FLORIDA GOVERNOR (Toss-Up):
This race is a particularly tough one to lean one way or the other. If this were a normal year, it could be called for Democrat Alex Sink, but there’s nothing normal about 2010. Instead, we are simply waiting to see how high the Republican wave gets prior to election day—or whether intensive Democratic campaigning can reduce the height of the wave and make it less threatening to their interests. GOP nominee Rick Scott is doing what he can to paper over the deep divisions in his party, but defeated candidate Bill McCollum isn’t helping. And where will the Charlie Crist for Senate vote go? Those independents will determine this gubernatorial Toss-Up .

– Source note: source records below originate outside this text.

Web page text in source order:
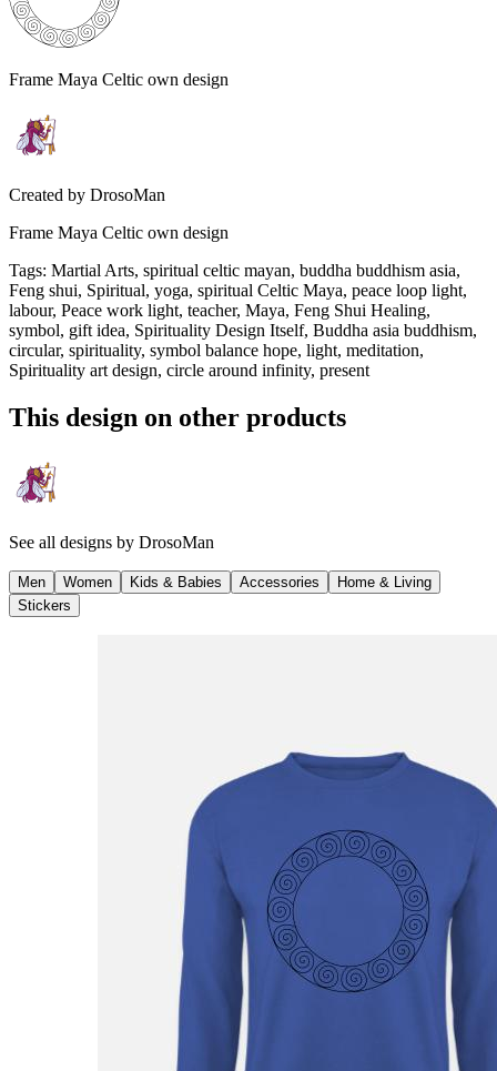
Frame Maya Celtic own design
Created by DrosoMan
Frame Maya Celtic own design
Tags: Martial Arts, spiritual celtic mayan, buddha buddhism asia,
Feng shui, Spiritual, yoga, spiritual Celtic Maya, peace loop light,
labour, Peace work light, teacher, Maya, Feng Shui Healing,
symbol, gift idea, Spirituality Design Itself, Buddha asia buddhism,
circular, spirituality, symbol balance hope, light, meditation,
Spirituality art design, circle around infinity, present
This design on other products
See all designs by DrosoMan
Men Women Kids & Babies Accessories
Home & Living
Stickers
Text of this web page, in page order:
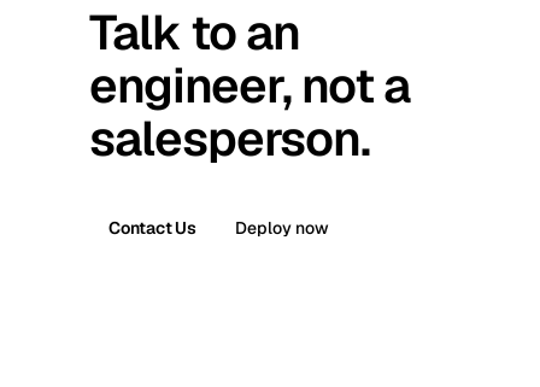
Talk to an
engineer, not a
salesperson.
Contact Us Deploy now
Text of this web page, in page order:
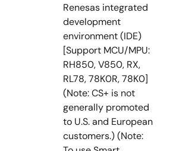
Renesas integrated
development
environment (IDE)
[Support MCU/MPU:
RH850, V850, RX,
RL78, 78K0R, 78K0]
(Note: CS+ is not
generally promoted
to U.S. and European
customers.) (Note:
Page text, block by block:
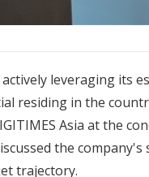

GEORGIA GOVERNOR (Toss-Up):
It has become crystal clear that the GOP made a giant goof when they nominated Nathan Deal over Karen Handel for Governor in their summer primary. Handel would have quickly put this election away, but even though Georgia is as politically Red as its clay, Deal is on the verge of blowing it. Things have spiraled downward so quickly for Deal that one wonders if he can even survive as the nominee. Deal has suffered from a string of revelations about his ethics and financial situation, stemming from a failed loan of over $2 million to his son-in-law. With reporters and opposition researchers poring over Deal’s past financial disclosures and documents, the momentum behind his campaign has screeched to a halt. This shows how individual scandals can change individual races almost overnight. At the end of the day, we don’t know what we don’t know. This race serves as a cautionary tale not to assume that the November election results will mirror a snapshot of any race on a particular day when there are weeks to go in an election. At this point, Deal and former Democratic Governor Roy Barnes appear deadlocked in a tight race, leading the Crystal Ball to hold tight to our Toss-Up rating.

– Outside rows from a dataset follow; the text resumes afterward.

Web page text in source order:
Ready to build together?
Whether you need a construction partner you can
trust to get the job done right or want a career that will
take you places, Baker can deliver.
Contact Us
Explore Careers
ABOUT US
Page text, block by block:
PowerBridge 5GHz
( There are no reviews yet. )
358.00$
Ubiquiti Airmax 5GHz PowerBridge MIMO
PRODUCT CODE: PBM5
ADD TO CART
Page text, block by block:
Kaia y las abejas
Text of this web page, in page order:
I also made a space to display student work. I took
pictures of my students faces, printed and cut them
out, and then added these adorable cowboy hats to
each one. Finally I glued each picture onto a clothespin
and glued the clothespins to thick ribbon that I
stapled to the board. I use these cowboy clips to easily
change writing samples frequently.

We are also keeping a close eye on four swing Senate seats. In Washington Democratic Sen. Patty Murray appears to have gained an edge over Dino Rossi (R), and the same for Democratic Sen. Barbara Boxer over Republican Carly Fiorina in California . This is good news for Democrats if the new trends hold . Meanwhile in Wisconsin it is the Republicans who sense a lead. Their new nominee Ron Johnson is leading Sen. Russ Feingold (D) in several public and private polls. Feingold is a tough, experienced competitor, though, and no sensible observer is going to count him out at this early point in the general election, especially with the debates still to come. Finally, in West Virginia , which we have as leaning Democratic, it is now obvious that Gov. Joe Manchin (D) has an unexpectedly difficult election on his hands with Republican John Raese. Manchin is very popular by every objective measure, but the dislike of President Obama and some of his policies in the Mountain State is so manifest that even an admired Democrat is struggling. There are no new calls in this quadruple electoral twist, but we like for our readers to follow the progression of our thinking where possible.
Larry J. Sabato is the director of the Center for Politics at the University of Virginia.